* WHAT TO DO *
The whole listing needs to be restated word for word.
------------------------------------------------------------------------
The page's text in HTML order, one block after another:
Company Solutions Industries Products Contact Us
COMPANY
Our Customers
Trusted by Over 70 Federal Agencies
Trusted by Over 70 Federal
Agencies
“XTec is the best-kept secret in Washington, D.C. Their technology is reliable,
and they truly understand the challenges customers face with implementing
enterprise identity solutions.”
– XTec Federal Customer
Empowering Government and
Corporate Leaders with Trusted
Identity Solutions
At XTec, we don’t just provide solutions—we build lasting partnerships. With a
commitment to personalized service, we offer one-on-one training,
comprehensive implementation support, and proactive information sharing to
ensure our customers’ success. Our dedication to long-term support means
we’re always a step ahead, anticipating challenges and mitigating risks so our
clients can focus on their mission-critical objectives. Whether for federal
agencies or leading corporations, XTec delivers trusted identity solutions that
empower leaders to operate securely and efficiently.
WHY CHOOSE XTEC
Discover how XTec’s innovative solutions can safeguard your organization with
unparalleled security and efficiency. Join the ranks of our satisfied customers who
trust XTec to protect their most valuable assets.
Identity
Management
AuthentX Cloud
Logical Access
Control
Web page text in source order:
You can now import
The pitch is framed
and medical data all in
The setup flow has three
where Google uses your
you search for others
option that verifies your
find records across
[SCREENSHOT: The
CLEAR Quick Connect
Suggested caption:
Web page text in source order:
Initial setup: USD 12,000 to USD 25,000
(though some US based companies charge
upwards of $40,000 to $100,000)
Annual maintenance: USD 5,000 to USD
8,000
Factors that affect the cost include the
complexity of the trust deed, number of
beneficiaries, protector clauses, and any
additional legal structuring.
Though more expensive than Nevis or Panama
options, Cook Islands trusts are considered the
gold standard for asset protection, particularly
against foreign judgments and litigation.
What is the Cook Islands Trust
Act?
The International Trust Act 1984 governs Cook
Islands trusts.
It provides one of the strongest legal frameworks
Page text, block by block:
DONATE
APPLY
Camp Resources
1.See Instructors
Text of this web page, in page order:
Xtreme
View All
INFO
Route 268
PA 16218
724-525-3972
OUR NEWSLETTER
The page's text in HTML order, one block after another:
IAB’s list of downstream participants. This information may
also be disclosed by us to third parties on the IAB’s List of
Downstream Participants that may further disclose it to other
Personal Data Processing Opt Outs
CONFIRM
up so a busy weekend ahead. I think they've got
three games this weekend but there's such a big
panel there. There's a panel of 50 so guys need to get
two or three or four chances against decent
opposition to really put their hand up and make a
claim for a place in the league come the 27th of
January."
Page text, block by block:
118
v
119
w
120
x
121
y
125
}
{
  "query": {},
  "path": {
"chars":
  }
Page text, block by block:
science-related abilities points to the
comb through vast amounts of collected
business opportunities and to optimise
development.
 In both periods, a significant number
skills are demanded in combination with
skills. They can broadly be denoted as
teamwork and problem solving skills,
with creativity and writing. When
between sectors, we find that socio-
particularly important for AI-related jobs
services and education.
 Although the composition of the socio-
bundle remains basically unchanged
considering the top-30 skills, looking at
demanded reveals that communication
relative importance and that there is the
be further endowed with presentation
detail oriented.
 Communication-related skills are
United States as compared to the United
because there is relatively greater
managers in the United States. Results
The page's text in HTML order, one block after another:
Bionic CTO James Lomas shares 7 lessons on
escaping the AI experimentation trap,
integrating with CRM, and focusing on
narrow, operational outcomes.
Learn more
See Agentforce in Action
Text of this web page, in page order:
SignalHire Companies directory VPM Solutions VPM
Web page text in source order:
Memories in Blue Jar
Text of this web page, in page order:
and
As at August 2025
------------------------------------------------------------------------
* TASK SOLUTION *
The page's text in HTML order, one block after another:
Company Solutions Industries Products Contact Us
COMPANY
Our Customers
Trusted by Over 70 Federal Agencies
Trusted by Over 70 Federal
Agencies
“XTec is the best-kept secret in Washington, D.C. Their technology is reliable,
and they truly understand the challenges customers face with implementing
enterprise identity solutions.”
– XTec Federal Customer
Empowering Government and
Corporate Leaders with Trusted
Identity Solutions
At XTec, we don’t just provide solutions—we build lasting partnerships. With a
commitment to personalized service, we offer one-on-one training,
comprehensive implementation support, and proactive information sharing to
ensure our customers’ success. Our dedication to long-term support means
we’re always a step ahead, anticipating challenges and mitigating risks so our
clients can focus on their mission-critical objectives. Whether for federal
agencies or leading corporations, XTec delivers trusted identity solutions that
empower leaders to operate securely and efficiently.
WHY CHOOSE XTEC
Discover how XTec’s innovative solutions can safeguard your organization with
unparalleled security and efficiency. Join the ranks of our satisfied customers who
trust XTec to protect their most valuable assets.
Identity
Management
AuthentX Cloud
Logical Access
Control
Web page text in source order:
You can now import
The pitch is framed
and medical data all in
The setup flow has three
where Google uses your
you search for others
option that verifies your
find records across
[SCREENSHOT: The
CLEAR Quick Connect
Suggested caption:
Web page text in source order:
Initial setup: USD 12,000 to USD 25,000
(though some US based companies charge
upwards of $40,000 to $100,000)
Annual maintenance: USD 5,000 to USD
8,000
Factors that affect the cost include the
complexity of the trust deed, number of
beneficiaries, protector clauses, and any
additional legal structuring.
Though more expensive than Nevis or Panama
options, Cook Islands trusts are considered the
gold standard for asset protection, particularly
against foreign judgments and litigation.
What is the Cook Islands Trust
Act?
The International Trust Act 1984 governs Cook
Islands trusts.
It provides one of the strongest legal frameworks
Page text, block by block:
DONATE
APPLY
Camp Resources
1.See Instructors
Text of this web page, in page order:
Xtreme
View All
INFO
Route 268
PA 16218
724-525-3972
OUR NEWSLETTER
The page's text in HTML order, one block after another:
IAB’s list of downstream participants. This information may
also be disclosed by us to third parties on the IAB’s List of
Downstream Participants that may further disclose it to other
Personal Data Processing Opt Outs
CONFIRM
up so a busy weekend ahead. I think they've got
three games this weekend but there's such a big
panel there. There's a panel of 50 so guys need to get
two or three or four chances against decent
opposition to really put their hand up and make a
claim for a place in the league come the 27th of
January."
Page text, block by block:
118
v
119
w
120
x
121
y
125
}
{
  "query": {},
  "path": {
"chars":
  }
Page text, block by block:
science-related abilities points to the
comb through vast amounts of collected
business opportunities and to optimise
development.
 In both periods, a significant number
skills are demanded in combination with
skills. They can broadly be denoted as
teamwork and problem solving skills,
with creativity and writing. When
between sectors, we find that socio-
particularly important for AI-related jobs
services and education.
 Although the composition of the socio-
bundle remains basically unchanged
considering the top-30 skills, looking at
demanded reveals that communication
relative importance and that there is the
be further endowed with presentation
detail oriented.
 Communication-related skills are
United States as compared to the United
because there is relatively greater
managers in the United States. Results
The page's text in HTML order, one block after another:
Bionic CTO James Lomas shares 7 lessons on
escaping the AI experimentation trap,
integrating with CRM, and focusing on
narrow, operational outcomes.
Learn more
See Agentforce in Action
Text of this web page, in page order:
SignalHire Companies directory VPM Solutions VPM
Web page text in source order:
Memories in Blue Jar
Text of this web page, in page order:
and
As at August 2025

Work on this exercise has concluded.